Now let's make a few predictions on unseen data.<br>

In [None]:
X_train, X_test, y_train, y_test = train_test_split(X, y, 
                                                    test_size=0.25,
                                                    random_state = 0)

tfidf = TfidfVectorizer(sublinear_tf=True, min_df=5,
                        ngram_range=(1, 2), 
                        stop_words='english')

fitted_vectorizer = tfidf.fit(X_train)
tfidf_vectorizer_vectors = fitted_vectorizer.transform(X_train)

model = LinearSVC().fit(tfidf_vectorizer_vectors, y_train)

Let's see what is the classification that our model gives to this new complaint.

In [None]:
new_complaint = """I have been enrolled back at XXXX XXXX University in the XX/XX/XXXX. Recently, i have been harassed by \
Navient for the last month. I have faxed in paperwork providing them with everything they needed. And yet I am still getting \
phone calls for payments. Furthermore, Navient is now reporting to the credit bureaus that I am late. At this point, \
Navient needs to get their act together to avoid me taking further action. I have been enrolled the entire time and my \
deferment should be valid with my planned graduation date being the XX/XX/XXXX."""
print(model.predict(fitted_vectorizer.transform([new_complaint])))

The algorithm has classified this text as a "Student loan" complaint.
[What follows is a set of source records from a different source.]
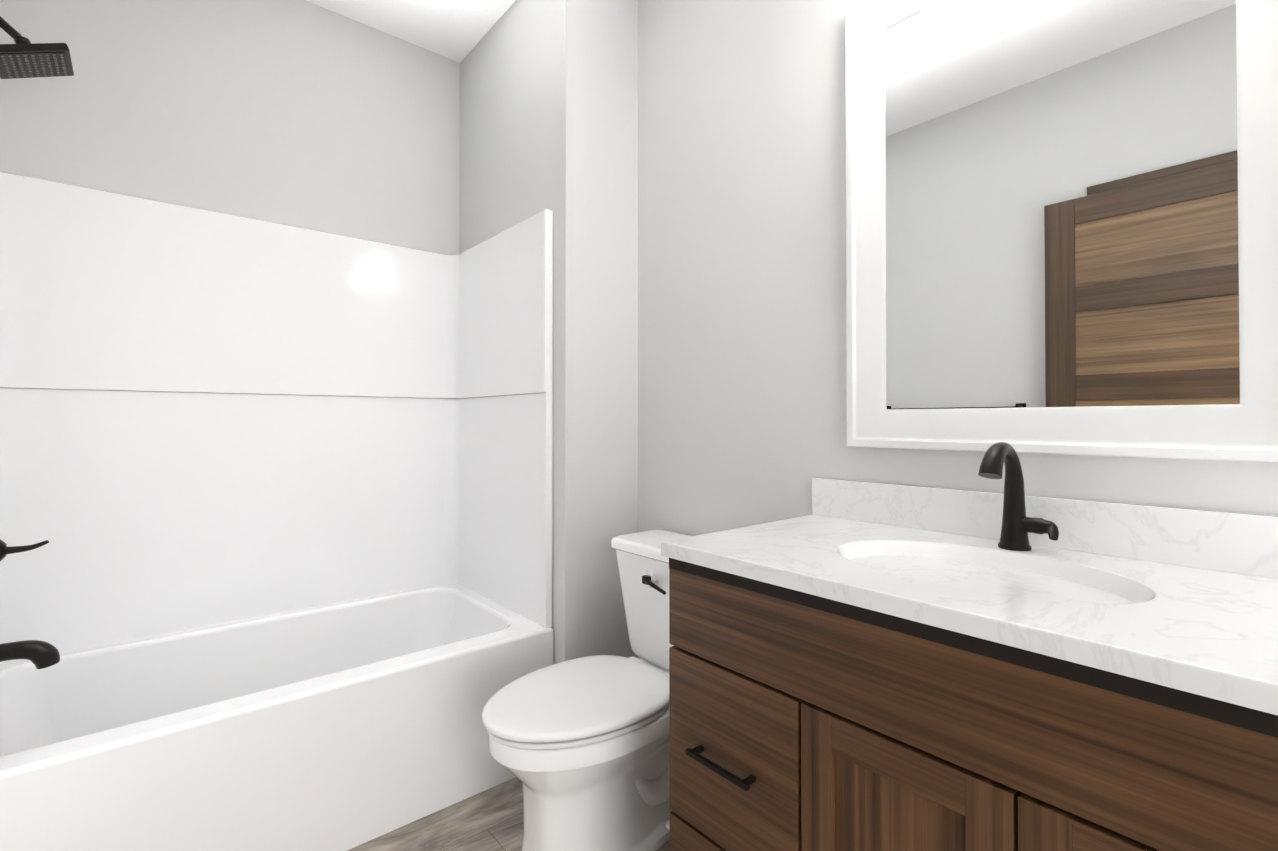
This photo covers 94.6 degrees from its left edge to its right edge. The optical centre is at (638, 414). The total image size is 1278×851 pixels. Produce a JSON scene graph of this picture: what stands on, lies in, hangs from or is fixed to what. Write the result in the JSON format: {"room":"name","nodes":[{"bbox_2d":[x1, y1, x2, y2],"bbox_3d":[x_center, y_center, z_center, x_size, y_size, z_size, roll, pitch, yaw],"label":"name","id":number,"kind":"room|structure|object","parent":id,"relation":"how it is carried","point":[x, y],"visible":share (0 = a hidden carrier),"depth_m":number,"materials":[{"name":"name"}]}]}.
{"room":"bathroom","nodes":[
{"label":"bathroom","id":0,"kind":"room"},
{"bbox_2d":[0,0,459,254],"bbox_3d":[-1.312,-0.204,2.317,2.084,2.790,0.120,0,-1,-40],"label":"wall","id":1,"kind":"structure","parent":0,"point":[304,114],"depth_m":2.15,"materials":[{"name":"grey paint"}]},
{"bbox_2d":[306,0,515,62],"bbox_3d":[-0.111,-1.663,0.910,2.084,0.100,3.840,0,-1,-40],"label":"ceiling","id":2,"kind":"structure","parent":0,"point":[456,30],"depth_m":2.38,"materials":[{"name":"white paint"}]},
{"bbox_2d":[347,777,669,850],"bbox_3d":[-0.111,1.227,0.883,2.084,0.100,3.840,0,-1,-40],"label":"floor","id":3,"kind":"structure","parent":0,"point":[491,819],"depth_m":1.69,"materials":[{"name":"brown wood"}]},
{"bbox_2d":[0,16,553,850],"bbox_3d":[-1.134,0.048,1.854,1.520,2.277,0.807,0,-1,-40],"label":"shower","id":4,"kind":"object","parent":3,"relation":"on","point":[274,536],"visible":1,"depth_m":1.97,"materials":[{"name":"white plastic"}]},
{"bbox_2d":[482,530,690,850],"bbox_3d":[-0.075,0.790,1.656,0.756,0.790,0.444,0,-1,-40],"label":"toilet","id":5,"kind":"object","parent":3,"relation":"on","point":[579,748],"visible":0.77,"depth_m":1.52,"materials":[{"name":"white ceramic"}]},
{"bbox_2d":[661,442,1277,850],"bbox_3d":[0.575,0.615,1.041,0.599,1.128,0.987,0,-1,-40],"label":"bathroom vanity","id":6,"kind":"object","parent":3,"relation":"on","point":[865,666],"visible":1,"depth_m":0.90,"materials":[{"name":"brown wood"}]},
{"bbox_2d":[978,442,1058,550],"bbox_3d":[0.721,0.159,1.121,0.173,0.214,0.106,0,-1,-40],"label":"faucet","id":7,"kind":"object","parent":6,"relation":"on","point":[1015,528],"depth_m":1.16,"materials":[{"name":"black metal"}]},
{"bbox_2d":[459,0,637,663],"bbox_3d":[-0.409,-0.203,2.429,0.320,2.790,0.875,0,-1,-40],"label":"wall","id":8,"kind":"structure","parent":0,"point":[549,104],"depth_m":2.10,"materials":[{"name":"grey paint"}]},
{"bbox_2d":[638,0,1277,658],"bbox_3d":[0.639,-0.212,1.531,0.120,2.790,3.840,0,-1,-40],"label":"wall","id":9,"kind":"structure","parent":0,"point":[742,386],"depth_m":1.78,"materials":[{"name":"grey paint"}]},
{"bbox_2d":[845,0,1277,461],"bbox_3d":[0.802,-0.488,1.221,0.033,1.132,0.802,0,-1,-40],"label":"mirror","id":10,"kind":"object","parent":9,"relation":"attached to","point":[1061,226],"visible":0.96,"depth_m":1.18,"materials":[{"name":"white mirror"}]}
]}
Now let's look at the real label of this complaint.

In [None]:
df2[df2['Consumer_complaint'] == new_complaint]

Our model was correct, the complaint was about **Student Loan**. Note that this customer has used terms with high TFIDF score, such us **Navient[](http://)**.<br><br>
Let's check another example.

In [None]:
new_complaint_2 = """Equifax exposed my personal information without my consent, as part of their recent data breach. \
In addition, they dragged their feet in the announcement of the report, and even allowed their upper management to sell \
off stock before the announcement."""
print(model.predict(fitted_vectorizer.transform([new_complaint_2])))

In [None]:
df2[df2['Consumer_complaint'] == new_complaint_2]

Again, the algorithm correctly classified the caomplaint as __"Credit reporting, repair, or other"__. Note that this customer has used terms with high TFIDF score, such us __equifax, report__. <br><br>
Although our model is not going to be all the time correct when classifying new complaints, it does a good job.